__The task__. From the records below, output exactly the lines running from the line containing "The league called-off" through the line containing "learn to live with the virus.", and no others.

━━━━━━━━━━━━━━━━━━━━

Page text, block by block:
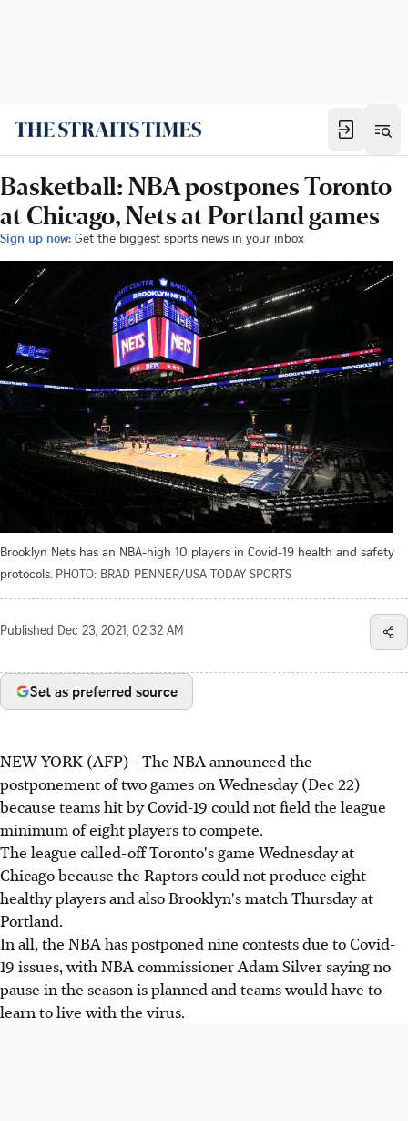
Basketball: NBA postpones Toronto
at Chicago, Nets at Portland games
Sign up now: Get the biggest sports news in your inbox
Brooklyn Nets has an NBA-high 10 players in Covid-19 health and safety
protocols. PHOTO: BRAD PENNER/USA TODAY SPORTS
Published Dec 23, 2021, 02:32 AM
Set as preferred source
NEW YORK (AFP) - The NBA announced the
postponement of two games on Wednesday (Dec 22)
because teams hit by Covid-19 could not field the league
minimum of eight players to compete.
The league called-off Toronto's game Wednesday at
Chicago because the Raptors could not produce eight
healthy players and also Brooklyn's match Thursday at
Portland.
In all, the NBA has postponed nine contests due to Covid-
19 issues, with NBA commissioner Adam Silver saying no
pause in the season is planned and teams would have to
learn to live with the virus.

━━━━━━━━━━━━━━━━━━━━

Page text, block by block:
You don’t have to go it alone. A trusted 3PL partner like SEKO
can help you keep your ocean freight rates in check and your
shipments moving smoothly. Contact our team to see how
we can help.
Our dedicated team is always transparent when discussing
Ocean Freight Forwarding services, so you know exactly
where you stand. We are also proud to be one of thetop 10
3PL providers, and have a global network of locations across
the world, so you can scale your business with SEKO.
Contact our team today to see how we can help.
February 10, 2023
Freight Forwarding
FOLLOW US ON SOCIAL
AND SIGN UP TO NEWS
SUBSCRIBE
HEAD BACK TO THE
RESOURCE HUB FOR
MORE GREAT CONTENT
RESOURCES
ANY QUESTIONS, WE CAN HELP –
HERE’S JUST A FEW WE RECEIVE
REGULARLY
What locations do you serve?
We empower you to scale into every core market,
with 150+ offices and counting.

━━━━━━━━━━━━━━━━━━━━

__Problem solution__.
The league called-off Toronto's game Wednesday at
Chicago because the Raptors could not produce eight
healthy players and also Brooklyn's match Thursday at
Portland.
In all, the NBA has postponed nine contests due to Covid-
19 issues, with NBA commissioner Adam Silver saying no
pause in the season is planned and teams would have to
learn to live with the virus.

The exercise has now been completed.